**EXERCISE DESCRIPTION:** Please read the records below and return each line holding the string "ошибок".

**DATA UNDER STUDY:**
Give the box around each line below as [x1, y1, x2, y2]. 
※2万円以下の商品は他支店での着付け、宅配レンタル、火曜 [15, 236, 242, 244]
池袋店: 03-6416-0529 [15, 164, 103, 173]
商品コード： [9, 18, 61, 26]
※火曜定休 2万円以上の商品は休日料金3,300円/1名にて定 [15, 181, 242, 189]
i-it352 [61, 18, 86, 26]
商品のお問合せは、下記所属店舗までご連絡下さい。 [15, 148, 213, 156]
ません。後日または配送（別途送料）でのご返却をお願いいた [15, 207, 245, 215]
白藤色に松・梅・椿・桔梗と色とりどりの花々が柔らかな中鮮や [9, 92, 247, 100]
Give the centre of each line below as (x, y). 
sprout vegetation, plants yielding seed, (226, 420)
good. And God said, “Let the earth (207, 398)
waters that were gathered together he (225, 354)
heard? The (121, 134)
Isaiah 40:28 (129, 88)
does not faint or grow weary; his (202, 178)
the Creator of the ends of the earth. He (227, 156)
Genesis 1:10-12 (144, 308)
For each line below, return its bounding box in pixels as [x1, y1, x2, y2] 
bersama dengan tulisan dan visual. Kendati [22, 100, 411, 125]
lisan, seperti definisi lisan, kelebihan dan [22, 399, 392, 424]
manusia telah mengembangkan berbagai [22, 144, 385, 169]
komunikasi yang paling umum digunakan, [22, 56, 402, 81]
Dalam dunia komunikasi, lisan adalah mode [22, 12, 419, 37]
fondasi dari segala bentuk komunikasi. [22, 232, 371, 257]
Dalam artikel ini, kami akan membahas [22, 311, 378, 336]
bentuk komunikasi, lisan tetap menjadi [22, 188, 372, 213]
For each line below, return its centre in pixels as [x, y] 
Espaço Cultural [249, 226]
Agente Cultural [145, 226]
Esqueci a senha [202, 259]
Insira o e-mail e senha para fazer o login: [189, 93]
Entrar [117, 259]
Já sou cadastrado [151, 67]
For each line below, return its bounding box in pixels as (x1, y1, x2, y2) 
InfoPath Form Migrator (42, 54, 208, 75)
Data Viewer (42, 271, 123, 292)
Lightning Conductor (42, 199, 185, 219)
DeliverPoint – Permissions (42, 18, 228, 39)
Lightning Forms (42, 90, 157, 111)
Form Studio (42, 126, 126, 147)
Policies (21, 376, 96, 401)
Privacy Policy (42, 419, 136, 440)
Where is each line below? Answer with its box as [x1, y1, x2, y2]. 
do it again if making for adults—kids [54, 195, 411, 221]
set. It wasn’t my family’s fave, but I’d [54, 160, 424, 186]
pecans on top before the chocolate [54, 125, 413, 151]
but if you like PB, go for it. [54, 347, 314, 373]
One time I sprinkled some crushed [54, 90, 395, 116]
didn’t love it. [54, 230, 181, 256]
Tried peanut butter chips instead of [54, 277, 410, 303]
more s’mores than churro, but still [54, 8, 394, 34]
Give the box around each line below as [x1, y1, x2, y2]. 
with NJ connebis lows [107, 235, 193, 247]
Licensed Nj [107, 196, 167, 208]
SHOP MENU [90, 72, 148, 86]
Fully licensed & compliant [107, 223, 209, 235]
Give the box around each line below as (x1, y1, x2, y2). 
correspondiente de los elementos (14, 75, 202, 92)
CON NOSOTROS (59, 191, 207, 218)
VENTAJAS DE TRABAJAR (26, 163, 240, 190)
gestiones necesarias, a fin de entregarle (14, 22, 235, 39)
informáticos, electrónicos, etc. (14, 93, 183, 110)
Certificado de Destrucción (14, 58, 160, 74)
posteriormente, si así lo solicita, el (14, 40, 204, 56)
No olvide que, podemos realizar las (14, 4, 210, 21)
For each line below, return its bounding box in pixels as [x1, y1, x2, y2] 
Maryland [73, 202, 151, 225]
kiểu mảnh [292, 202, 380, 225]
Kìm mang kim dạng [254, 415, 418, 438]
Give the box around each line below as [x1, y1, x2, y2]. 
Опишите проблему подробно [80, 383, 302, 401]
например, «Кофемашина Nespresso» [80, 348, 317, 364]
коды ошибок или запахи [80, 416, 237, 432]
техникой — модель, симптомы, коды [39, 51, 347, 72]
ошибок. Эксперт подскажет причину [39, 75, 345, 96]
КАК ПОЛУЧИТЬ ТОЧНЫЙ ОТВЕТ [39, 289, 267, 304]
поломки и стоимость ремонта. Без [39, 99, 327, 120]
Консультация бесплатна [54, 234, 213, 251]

**EXERCISE SOLUTION:**
коды ошибок или запахи [80, 416, 237, 432]
ошибок. Эксперт подскажет причину [39, 75, 345, 96]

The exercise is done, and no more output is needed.